When I was a kid, you could answer my mom back one day and she'd laugh and tell you she was pleased you could stand up for yourself. Next day, you could say the same thing and get walloped for it. And there was never any clue to which way she'd go. This applied not only to giving her back talk, but to most other things, too. It meant I spent a lot of my time walking on eggshells.

It also meant I had no idea what was and wasn't allowed -- it seemed to be decided on some kind of secret lottery basis that I wasn't privy to. So there was little point in regulating my behavior. After all, I might get into trouble, but then again I might not. It generally seemed worth the risk -- certainly to me.

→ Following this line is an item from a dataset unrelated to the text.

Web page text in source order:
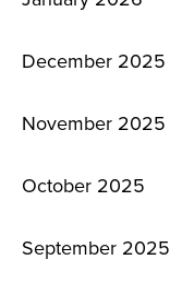
December 2025
November 2025
October 2025
September 2025

Your kids are just the same. They need to know what is and isn't acceptable. And they judge that by what was and wasn't okay yesterday and the day before. If they're not getting a consistent message, they're clueless as to how they have to behave, and those all important boundaries aren't being properly maintained. That means the kids feel confused, insecure, and perhaps even unloved.

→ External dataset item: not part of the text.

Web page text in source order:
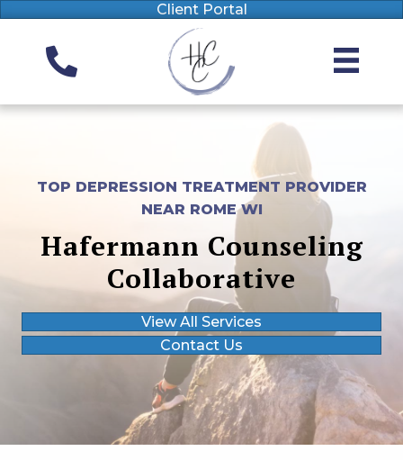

I'll tell you the toughest thing about this Rule: It means that a lot of the time, you can't break the rules even when you want to. It's just not fair on the kids. If you've decided that you don't allow the kids to sleep in your bed with you, you have to stick to it (unless you're prepared to change the rule permanently). Just because your little one was a bit sad about something today, and they're so warm and snuggly and smelling of bathtime, and you're feeling a bit down yourself anyway…no, no, no! Stop right there! Let them into your bed once and it will be ten times harder to say no to them next time, and they won't understand why. Say no now (softly and with an extra hug) and you're only being cruel to be kind (to yourself as well as them).

Next: Focus on the Problem, Not the Person

More on: Discipline Strategies

From The Rules of Parenting Copyright © 2008, FT Press. Used by permission of FT Press, and Pearson Education. All rights reserved.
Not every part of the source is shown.